The `custom_sender()` function requires `jq` to be installed. Verify with `which jq` on each server.
---
## Deploying to a New Server
```bash
# 1. Find the config file
find /etc/netdata /usr/lib/netdata -name health_alarm_notify.conf 2>/dev/null
# 2. Edit it — add the two lines and the custom_sender() function above
# 3. Test connectivity from the server
curl -s -o /dev/null -w "%{http_code}" \
-X POST https://n8n.majorshouse.com/webhook/netdata-alert \
-H "Content-Type: application/json" \
-d '{"hostname":"test","alarm":"disk_space._","status":"WARNING"}'
# Expected: 200
# 4. Restart Netdata
systemctl restart netdata
# 5. Send a test alarm
/usr/libexec/netdata/plugins.d/alarm-notify.sh test custom
```
---
## Troubleshooting
**Emails not arriving — check n8n execution log:**
Go to https://n8n.majorshouse.com → open "Netdata Enriched Alerts" → Executions tab. Look for `error` status entries.
**Email body empty:**
The Send Email node's HTML field must be `={{ $json.emailBody }}`. Shell variable expansion can silently strip `$json` if the workflow is patched via inline SSH commands — always use a Python script file.
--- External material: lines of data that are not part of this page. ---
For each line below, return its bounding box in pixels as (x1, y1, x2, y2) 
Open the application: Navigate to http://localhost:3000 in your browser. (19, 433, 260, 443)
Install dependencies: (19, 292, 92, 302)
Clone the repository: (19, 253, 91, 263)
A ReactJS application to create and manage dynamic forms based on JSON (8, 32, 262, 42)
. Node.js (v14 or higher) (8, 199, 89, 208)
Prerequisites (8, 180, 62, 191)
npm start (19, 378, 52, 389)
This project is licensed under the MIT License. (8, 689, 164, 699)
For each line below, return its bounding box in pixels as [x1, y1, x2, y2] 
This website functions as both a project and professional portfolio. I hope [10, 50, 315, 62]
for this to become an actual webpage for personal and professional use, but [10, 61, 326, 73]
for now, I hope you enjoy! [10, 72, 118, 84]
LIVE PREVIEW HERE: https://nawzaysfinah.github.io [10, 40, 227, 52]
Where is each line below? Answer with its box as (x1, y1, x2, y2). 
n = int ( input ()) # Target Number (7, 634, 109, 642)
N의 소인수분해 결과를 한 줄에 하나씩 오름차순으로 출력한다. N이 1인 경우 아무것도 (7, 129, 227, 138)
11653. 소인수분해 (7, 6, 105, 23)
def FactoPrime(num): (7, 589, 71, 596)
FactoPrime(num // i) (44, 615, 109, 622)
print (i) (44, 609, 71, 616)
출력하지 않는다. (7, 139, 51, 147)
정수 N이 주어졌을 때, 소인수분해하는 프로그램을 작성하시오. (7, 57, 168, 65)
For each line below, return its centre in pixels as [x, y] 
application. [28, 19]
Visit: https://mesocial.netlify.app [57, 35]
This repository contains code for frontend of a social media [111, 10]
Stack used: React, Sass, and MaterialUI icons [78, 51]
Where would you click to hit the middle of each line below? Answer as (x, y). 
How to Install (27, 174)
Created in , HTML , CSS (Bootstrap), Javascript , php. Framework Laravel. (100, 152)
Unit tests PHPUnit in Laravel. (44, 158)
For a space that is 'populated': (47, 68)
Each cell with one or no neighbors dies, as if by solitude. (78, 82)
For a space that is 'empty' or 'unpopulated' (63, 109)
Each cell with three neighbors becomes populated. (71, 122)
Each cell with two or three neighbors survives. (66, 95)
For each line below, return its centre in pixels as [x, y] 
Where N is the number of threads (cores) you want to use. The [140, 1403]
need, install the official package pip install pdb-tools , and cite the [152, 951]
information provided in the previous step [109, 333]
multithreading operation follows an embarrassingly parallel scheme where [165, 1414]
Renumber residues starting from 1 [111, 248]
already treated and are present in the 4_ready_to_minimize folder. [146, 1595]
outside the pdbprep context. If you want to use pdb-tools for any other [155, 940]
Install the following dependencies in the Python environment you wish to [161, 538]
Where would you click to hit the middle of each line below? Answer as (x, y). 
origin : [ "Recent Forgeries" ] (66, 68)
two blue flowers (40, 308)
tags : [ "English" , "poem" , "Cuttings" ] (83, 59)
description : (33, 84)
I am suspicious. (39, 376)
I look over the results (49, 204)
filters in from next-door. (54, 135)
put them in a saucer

**`000` curl response from a server:**
Usually a timeout, not a DNS or connection failure. Re-test with `--max-time 30`.
**`custom_sender()` syntax error in Netdata logs:**
Bash heredocs don't work inside sourced config files. Use `jq -n --arg ...` as shown above — no heredocs.
**n8n `N8N_TRUST_PROXY` must be set:**
Without `N8N_TRUST_PROXY=true` in the Docker environment, Caddy's `X-Forwarded-For` header causes n8n's rate limiter to abort requests before parsing the body. Set in `/opt/n8n/compose.yml`.